While you may have help that frees you up for the occasional vacation, dating with kids at different ages and stages can pose logistical and financial challenges, much like age-stage differences in the couple itself. Do listen if he says he isn't interested in helping to parent your kids, he's tired of you only being available for a weekend relationship, or he can't afford to pick up the financial slack for a single mother with children. So do Johnnie and Janie, Fido and Tabby, not to mention the hamsters, Mutt and Jeff.
And that's despite the fact that you're working two jobs already, and he may be working two jobs of his own. The neighbors like him, too, and he and his ex seem very friendly.

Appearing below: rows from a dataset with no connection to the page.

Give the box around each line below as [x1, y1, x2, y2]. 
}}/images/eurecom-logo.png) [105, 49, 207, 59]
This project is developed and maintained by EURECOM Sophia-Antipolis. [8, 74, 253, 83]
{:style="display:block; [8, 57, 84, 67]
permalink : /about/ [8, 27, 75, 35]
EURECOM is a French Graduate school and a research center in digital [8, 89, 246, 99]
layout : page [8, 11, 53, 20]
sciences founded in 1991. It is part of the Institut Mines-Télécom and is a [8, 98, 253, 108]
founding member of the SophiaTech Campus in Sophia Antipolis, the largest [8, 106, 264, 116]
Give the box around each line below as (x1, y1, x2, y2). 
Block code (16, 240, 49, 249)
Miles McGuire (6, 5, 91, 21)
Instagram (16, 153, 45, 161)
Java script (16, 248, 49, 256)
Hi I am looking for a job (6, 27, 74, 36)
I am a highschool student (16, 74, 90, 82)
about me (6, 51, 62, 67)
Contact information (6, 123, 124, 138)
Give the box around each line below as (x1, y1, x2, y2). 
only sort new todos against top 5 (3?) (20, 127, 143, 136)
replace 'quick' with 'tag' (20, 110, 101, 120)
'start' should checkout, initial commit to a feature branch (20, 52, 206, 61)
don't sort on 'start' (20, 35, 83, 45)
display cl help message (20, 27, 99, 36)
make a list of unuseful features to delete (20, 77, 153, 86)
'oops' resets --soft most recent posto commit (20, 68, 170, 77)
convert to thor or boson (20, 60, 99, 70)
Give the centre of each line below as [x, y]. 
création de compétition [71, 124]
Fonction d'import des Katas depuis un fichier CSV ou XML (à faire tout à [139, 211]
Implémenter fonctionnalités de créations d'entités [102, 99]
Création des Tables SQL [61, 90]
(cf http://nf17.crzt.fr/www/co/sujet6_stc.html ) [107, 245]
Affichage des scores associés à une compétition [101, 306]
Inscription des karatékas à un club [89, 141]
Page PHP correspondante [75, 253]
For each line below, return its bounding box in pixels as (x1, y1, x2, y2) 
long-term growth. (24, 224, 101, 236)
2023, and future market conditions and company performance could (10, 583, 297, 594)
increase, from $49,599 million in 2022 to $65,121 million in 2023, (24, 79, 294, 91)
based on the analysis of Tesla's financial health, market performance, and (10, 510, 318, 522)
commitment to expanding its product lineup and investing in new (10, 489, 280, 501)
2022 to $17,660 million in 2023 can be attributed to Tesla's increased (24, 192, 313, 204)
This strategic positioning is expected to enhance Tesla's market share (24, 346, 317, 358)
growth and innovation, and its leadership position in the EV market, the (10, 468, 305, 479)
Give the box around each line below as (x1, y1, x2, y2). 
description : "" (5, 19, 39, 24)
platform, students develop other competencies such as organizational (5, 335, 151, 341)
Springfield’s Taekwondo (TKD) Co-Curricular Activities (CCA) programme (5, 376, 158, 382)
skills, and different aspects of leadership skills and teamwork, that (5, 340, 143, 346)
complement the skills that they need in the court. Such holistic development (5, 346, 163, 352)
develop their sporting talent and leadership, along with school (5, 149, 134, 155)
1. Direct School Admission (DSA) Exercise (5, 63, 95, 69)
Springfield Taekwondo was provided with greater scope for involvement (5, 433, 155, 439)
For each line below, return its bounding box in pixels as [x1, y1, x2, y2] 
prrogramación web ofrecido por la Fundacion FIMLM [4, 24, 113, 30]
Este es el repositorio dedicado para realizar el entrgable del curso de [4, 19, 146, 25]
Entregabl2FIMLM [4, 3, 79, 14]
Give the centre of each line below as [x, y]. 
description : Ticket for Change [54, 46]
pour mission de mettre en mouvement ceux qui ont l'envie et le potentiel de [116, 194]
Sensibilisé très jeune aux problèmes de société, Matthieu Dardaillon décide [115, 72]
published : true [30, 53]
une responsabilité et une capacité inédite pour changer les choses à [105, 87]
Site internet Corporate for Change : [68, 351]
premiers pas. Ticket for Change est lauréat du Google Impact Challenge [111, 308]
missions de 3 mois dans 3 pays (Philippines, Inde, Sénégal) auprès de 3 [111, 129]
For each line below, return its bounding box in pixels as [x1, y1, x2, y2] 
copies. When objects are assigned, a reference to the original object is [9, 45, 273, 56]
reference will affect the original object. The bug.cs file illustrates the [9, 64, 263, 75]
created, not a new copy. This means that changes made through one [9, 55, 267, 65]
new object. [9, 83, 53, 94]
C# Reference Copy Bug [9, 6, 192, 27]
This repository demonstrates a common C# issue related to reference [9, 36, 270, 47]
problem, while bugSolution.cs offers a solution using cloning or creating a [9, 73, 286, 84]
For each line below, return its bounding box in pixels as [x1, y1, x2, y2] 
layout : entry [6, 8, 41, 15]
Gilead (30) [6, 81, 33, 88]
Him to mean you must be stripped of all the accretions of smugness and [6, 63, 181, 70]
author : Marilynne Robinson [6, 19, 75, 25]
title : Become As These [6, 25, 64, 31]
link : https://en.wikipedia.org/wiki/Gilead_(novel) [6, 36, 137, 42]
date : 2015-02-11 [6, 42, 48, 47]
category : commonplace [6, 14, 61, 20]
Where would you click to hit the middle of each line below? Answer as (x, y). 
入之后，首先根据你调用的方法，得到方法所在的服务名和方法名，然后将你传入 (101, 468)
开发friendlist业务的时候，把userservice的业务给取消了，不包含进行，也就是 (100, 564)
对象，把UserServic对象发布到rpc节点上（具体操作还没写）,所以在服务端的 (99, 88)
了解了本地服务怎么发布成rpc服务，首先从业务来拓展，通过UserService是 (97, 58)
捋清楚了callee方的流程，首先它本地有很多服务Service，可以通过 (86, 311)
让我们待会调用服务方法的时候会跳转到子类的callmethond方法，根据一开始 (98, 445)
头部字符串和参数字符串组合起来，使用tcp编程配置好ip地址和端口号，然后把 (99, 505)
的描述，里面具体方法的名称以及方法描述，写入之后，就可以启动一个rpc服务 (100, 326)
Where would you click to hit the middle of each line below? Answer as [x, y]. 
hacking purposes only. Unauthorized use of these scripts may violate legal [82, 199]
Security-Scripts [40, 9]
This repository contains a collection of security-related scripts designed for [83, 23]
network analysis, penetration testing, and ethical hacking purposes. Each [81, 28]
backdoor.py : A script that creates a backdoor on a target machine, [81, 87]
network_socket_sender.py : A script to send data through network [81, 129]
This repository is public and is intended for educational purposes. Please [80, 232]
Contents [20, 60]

If you’re a divorced guy, you don’t need to hear it from me: divorce sucks. Basically every student that attends our weeklong residential program in Los Angeles who’s divorced tells me that it’s the hardest thing he’s ever gone through in his life.
So here goes -- one single mother's set of red flags when it comes to dating divorced men, culled from a very long decade of post-marital dating experience. Do be careful of the divorced man who is only recently out of his marriage.
Unless of course you're looking for a fling (like him), looking to experiment (as is he), or looking to get your heart broken. Do pay attention to what your kids think of him, and what his kids think of you.
If you are afraid of failing, it will be harder for you to try and keep trying. Kids seeing their divorced parents beginning to date again often feel their own brand of rejection.
They fear that dad will stop loving them if he loves someone else.
Be particularly cautious if he's already looking for Spouse #2. Periods of adjustment are to be expected, especially if things heat up.